The US job market is sending a confusing signal. Job openings have risen to about 7.6 million — roughly a two-year high — according to the government's JOLTS report. On the surface, that looks like strength. Underneath, though, the market is frozen: companies are posting jobs but not actually hiring much, and workers aren't quitting. Economists call it a "low-hire, low-fire" labor market.
What the data shows
The Bureau of Labor Statistics' Job Openings and Labor Turnover Survey tracks four things: openings, hires, quits and layoffs. The latest readings are telling:
- Openings are near a two-year high (~7.6 million), with the recent jump concentrated in professional and business services.
- Hires have been roughly flat (around 5.2 million a month) — so all those openings aren't translating into people actually getting hired, Indeed's Hiring Lab notes.
- Quits are subdued (a quits rate near 1.9%, below pre-pandemic norms) — a sign workers don't feel confident they can find something better.
In other words, employers are advertising and holding onto staff, but the churn that normally lets people move up and around has stalled.
Why it's "frozen"
A normal, healthy labor market has lots of movement: people quit for better jobs, employers backfill, and wages get bid up. Right now that flywheel has slowed. Companies, wary of the economy, are reluctant to add headcount but also reluctant to cut (having struggled to hire during the post-pandemic shortage). Workers, sensing it's hard to land a new role, are staying put. The result is an economy where the unemployment rate is still low (around 4.3%) and openings are high — but it's genuinely hard to get hired, especially for new graduates and job-switchers, a dynamic Boursel has tracked alongside AI- and tariff-related caution in white-collar hiring.
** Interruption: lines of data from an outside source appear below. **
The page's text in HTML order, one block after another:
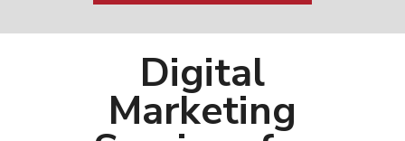
Digital
Marketing
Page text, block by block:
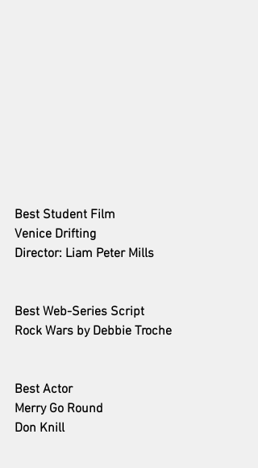
Best Student Film
Venice Drifting
Director: Liam Peter Mills
Best Web-Series Script
Rock Wars by Debbie Troche
Best Actor
Merry Go Round
Don Knill
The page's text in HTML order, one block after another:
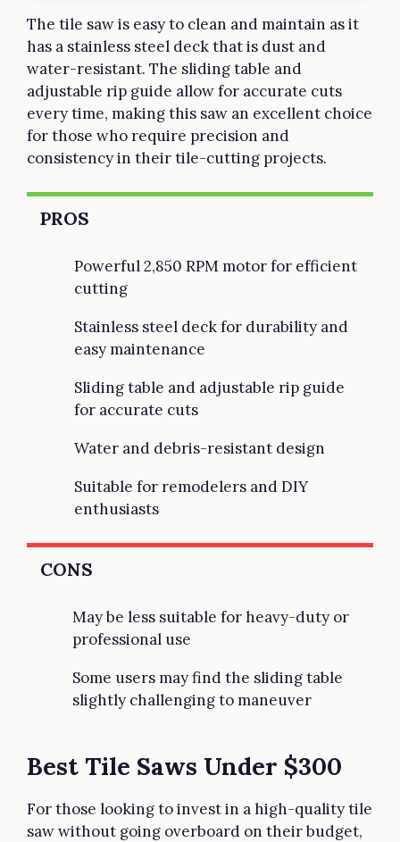
The tile saw is easy to clean and maintain as it
has a stainless steel deck that is dust and
water-resistant. The sliding table and
adjustable rip guide allow for accurate cuts
every time, making this saw an excellent choice
for those who require precision and
consistency in their tile-cutting projects.
PROS
Powerful 2,850 RPM motor for efficient
cutting
Stainless steel deck for durability and
easy maintenance
Sliding table and adjustable rip guide
for accurate cuts
Water and debris-resistant design
Suitable for remodelers and DIY
enthusiasts
CONS
May be less suitable for heavy-duty or
professional use
Some users may find the sliding table
slightly challenging to maneuver
Best Tile Saws Under $300
For those looking to invest in a high-quality tile
saw without going overboard on their budget,
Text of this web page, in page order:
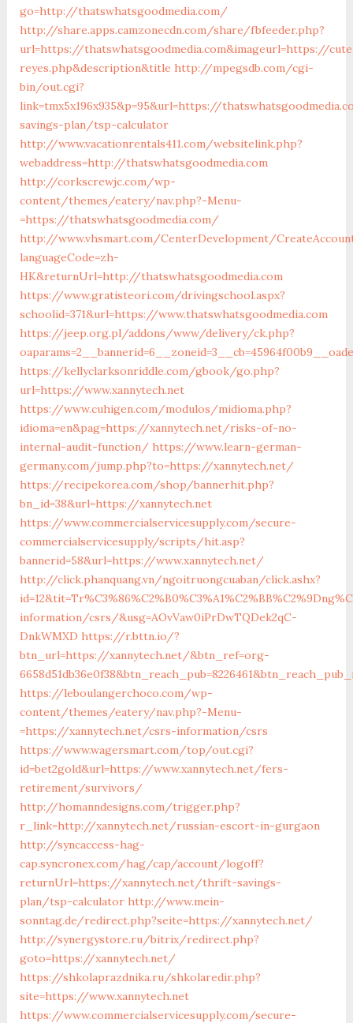
go=http://thatswhatsgoodmedia.com/
http://share.apps.camzonecdn.com/share/fbfeeder.php?
url=https://thatswhatsgoodmedia.com&imageurl=https://
reyes.php&description&title http://mpegsdb.com/cgi-
bin/out.cgi?
link=tmx5x196x935&p=95&url=https://
savings-plan/tsp-calculator
http://www.vacationrentals411.com/websitelink.php?
webaddress=http://thatswhatsgoodmedia.com
http://corkscrewjc.com/wp-
content/themes/eatery/nav.php?-Menu-
=https://thatswhatsgoodmedia.com/
http://www.vhsmart.com/CenterDevelopment/
languageCode=zh-
HK&returnUrl=http://thatswhatsgoodmedia.com
https://www.gratisteori.com/drivingschool.aspx?
schoolid=371&url=https://www.thatswhatsgoodmedia.com
https://jeep.org.pl/addons/www/delivery/ck.php?
https://kellyclarksonriddle.com/gbook/go.php?
url=https://www.xannytech.net
https://www.cuhigen.com/modulos/midioma.php?
idioma=en&pag=https://xannytech.net/risks-of-no-
internal-audit-function/ https://www.learn-german-
germany.com/jump.php?to=https://xannytech.net/
https://recipekorea.com/shop/bannerhit.php?
bn_id=38&url=https://xannytech.net
https://www.commercialservicesupply.com/secure-
commercialservicesupply/scripts/hit.asp?
bannerid=58&url=https://www.xannytech.net/
http://click.phanquang.vn/ngoitruongcuaban/click.ashx?
information/csrs/&usg=AOvVaw0iPrDwTQDek2qC-
DnkWMXD https://r.bttn.io/?
btn_url=https://xannytech.net/&btn_ref=org-
https://leboulangerchoco.com/wp-
content/themes/eatery/nav.php?-Menu-
=https://xannytech.net/csrs-information/csrs
https://www.wagersmart.com/top/out.cgi?
id=bet2gold&url=https://www.xannytech.net/fers-
retirement/survivors/
http://homanndesigns.com/trigger.php?
r_link=http://xannytech.net/russian-escort-in-gurgaon
http://syncaccess-hag-
cap.syncronex.com/hag/cap/account/logoff?
returnUrl=https://xannytech.net/thrift-savings-
plan/tsp-calculator http://www.mein-
sonntag.de/redirect.php?seite=https://xannytech.net/
http://synergystore.ru/bitrix/redirect.php?
goto=https://xannytech.net/
https://shkolaprazdnika.ru/shkolaredir.php?
site=https://www.xannytech.net
https://www.commercialservicesupply.com/secure-
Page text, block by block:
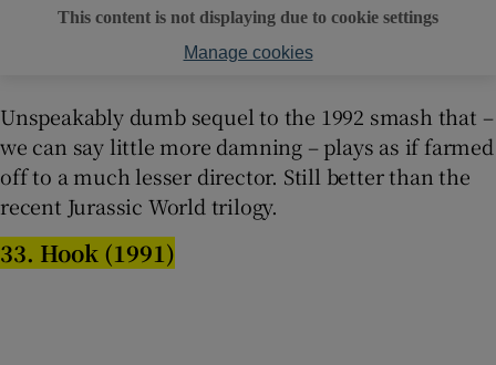
This content is not displaying due to cookie settings
Manage cookies
Unspeakably dumb sequel to the 1992 smash that –
we can say little more damning – plays as if farmed
off to a much lesser director. Still better than the
recent Jurassic World trilogy.
33. Hook (1991)
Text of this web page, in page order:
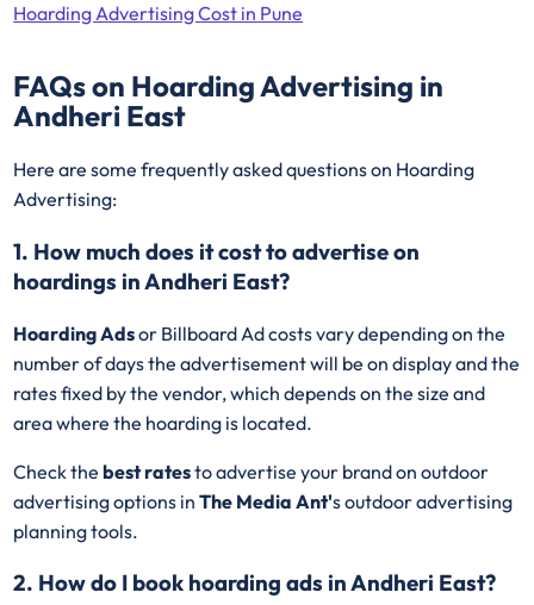
Hoarding Advertising Cost in Pune
FAQs on Hoarding Advertising in
Andheri East
Here are some frequently asked questions on Hoarding
Advertising:
1. How much does it cost to advertise on
hoardings in Andheri East?
Hoarding Adsor Billboard Ad costs vary depending on the
number of days the advertisement will be on display and the
rates fixed by the vendor, which depends on the size and
area where the hoarding is located.
Check thebest ratesto advertise your brand on outdoor
advertising options inThe Media Ant's outdoor advertising
planning tools.
2. How do I book hoarding ads in Andheri East?
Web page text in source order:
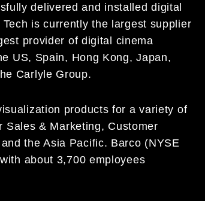
delivered and installed digital
Tech is currently the largest supplier
provider of digital cinema
US, Spain, Hong Kong, Japan,
Carlyle Group.
products for a variety of
& Marketing, Customer
the Asia Pacific. Barco (NYSE
about 3,700 employees
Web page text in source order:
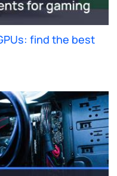
find the best
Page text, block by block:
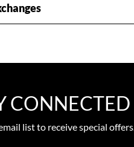
CONNECTED
list to receive special offers.
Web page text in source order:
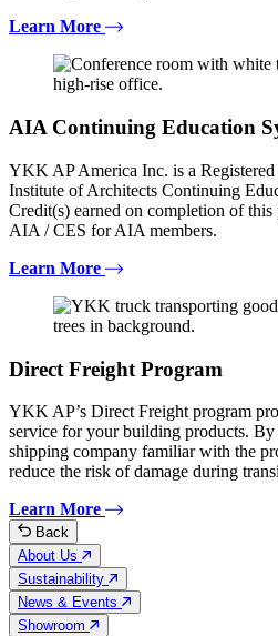
Learn More
AIA Continuing Education
YKK AP America Inc. is a
Institute of Architects Continuing
Credit(s) earned on completion of
AIA / CES for AIA members.
Learn More
Direct Freight Program
YKK AP’s Direct Freight program
service for your building products.
shipping company familiar with the
reduce the risk of damage during
Learn More
Back
About Us
Sustainability
News & Events
Showroom
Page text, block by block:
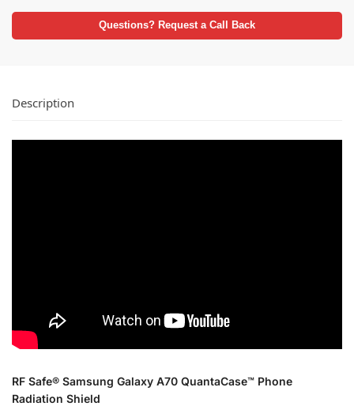
Questions? Request a Call Back
Description
RF Safe® Samsung Galaxy A70 QuantaCase™ Phone
Radiation Shield
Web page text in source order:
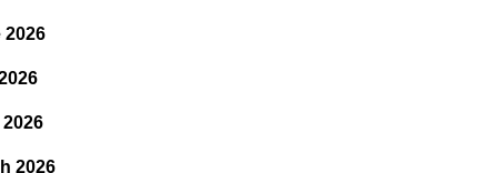
2026
2026
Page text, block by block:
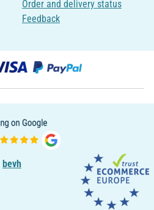
Order and delivery status
Feedback
bevh
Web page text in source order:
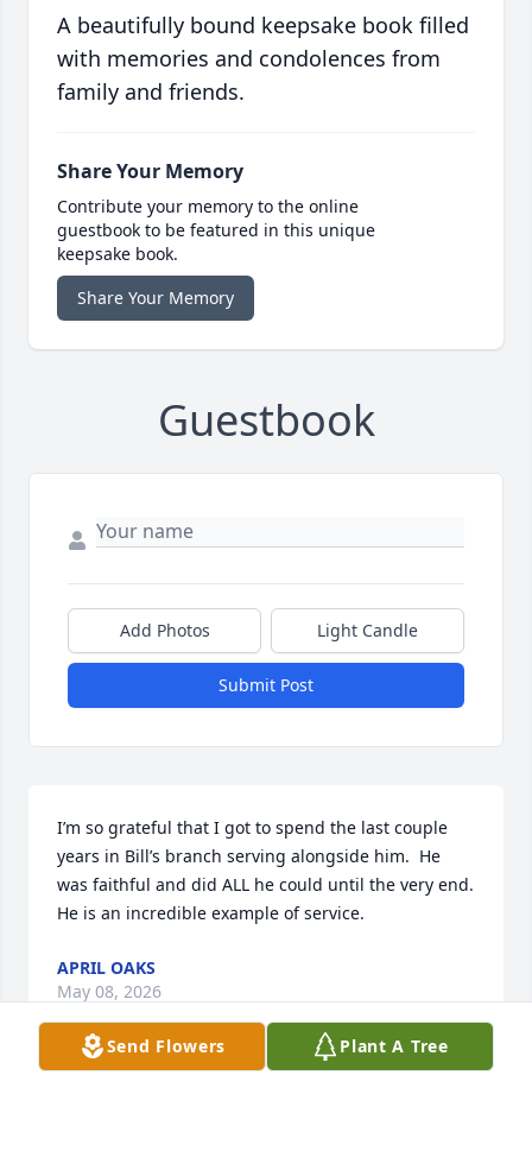
A beautifully bound keepsake book filled
with memories and condolences from
family and friends.
Share Your Memory
Contribute your memory to the online
guestbook to be featured in this unique
keepsake book.
Share Your Memory
Guestbook
Add Photos Light Candle
Submit Post
I’m so grateful that I got to spend the last couple
years in Bill’s branch serving alongside him.  He
was faithful and did ALL he could until the very end.
He is an incredible example of service.
APRIL OAKS
May 08, 2026
Send Flowers Plant A Tree
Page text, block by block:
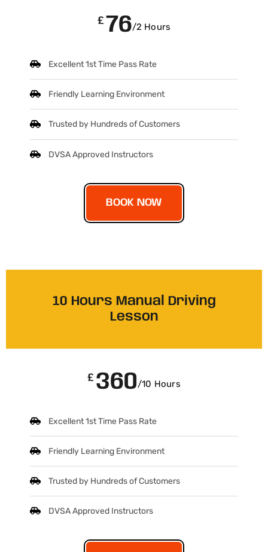
£ 76/2 Hours
Excellent 1st Time Pass Rate
Friendly Learning Environment
Trusted by Hundreds of Customers
DVSA Approved Instructors
BOOK NOW
10 Hours Manual Driving
Lesson
£ 360/10 Hours
Excellent 1st Time Pass Rate
Friendly Learning Environment
Trusted by Hundreds of Customers
DVSA Approved Instructors
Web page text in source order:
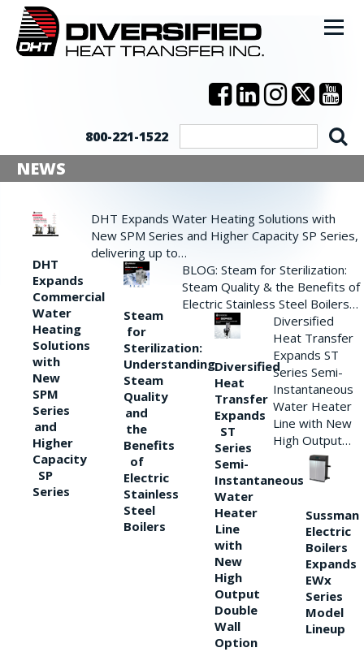
800-221-1522
NEWS
DHT
Expands
Commercial
Water
Heating
Solutions
with
New
SPM
Series
and
Higher
Capacity
SP
Series
DHT Expands Water Heating Solutions with
New SPM Series and Higher Capacity SP Series,
delivering up to…
Steam
for
Sterilization:
Understanding
Steam
Quality
and
the
Benefits
of
Electric
Stainless
Steel
Boilers
BLOG: Steam for Sterilization:
Steam Quality & the Benefits of
Electric Stainless Steel Boilers…
Diversified
Heat
Transfer
Expands
ST
Series
Semi-
Instantaneous
Water
Heater
Line
with
New
High
Output
Double
Wall
Option
Diversified
Heat Transfer
Expands ST
Series Semi-
Instantaneous
Water Heater
Line with New
High Output…
Sussman
Electric
Boilers
Expands
EWx
Series
Model
Lineup

Why it matters for the Fed
This lands at a sensitive moment. The June jobs report (payrolls) is due this week, and Boursel has flagged it as the first big data test for new Fed Chair Kevin Warsh, who is vowing to fight inflation. JOLTS muddies the read: high openings hint at demand, but flat hiring and low quits mean less upward pressure on wages — and wage growth (around 3.4%) is already lagging inflation of roughly 4%. A frozen-but-not-collapsing labor market gives the Fed few clean signals on whether to lean toward cuts or hold rates high.
The takeaway
For workers, the practical reality is the frustrating gap between headlines and experience: plenty of postings, but a tough market to actually break into or move within. For the economy, a low-churn labor market can persist for a while — but it also means less of the dynamism that drives wage gains and productivity. And for the Fed, it's another reading that resists easy interpretation. Boursel makes no forecast on rates or jobs; the signal worth flagging is that "lots of openings" and "easy to get hired" are no longer the same thing — and the difference is exactly what policymakers, and job-seekers, are wrestling with.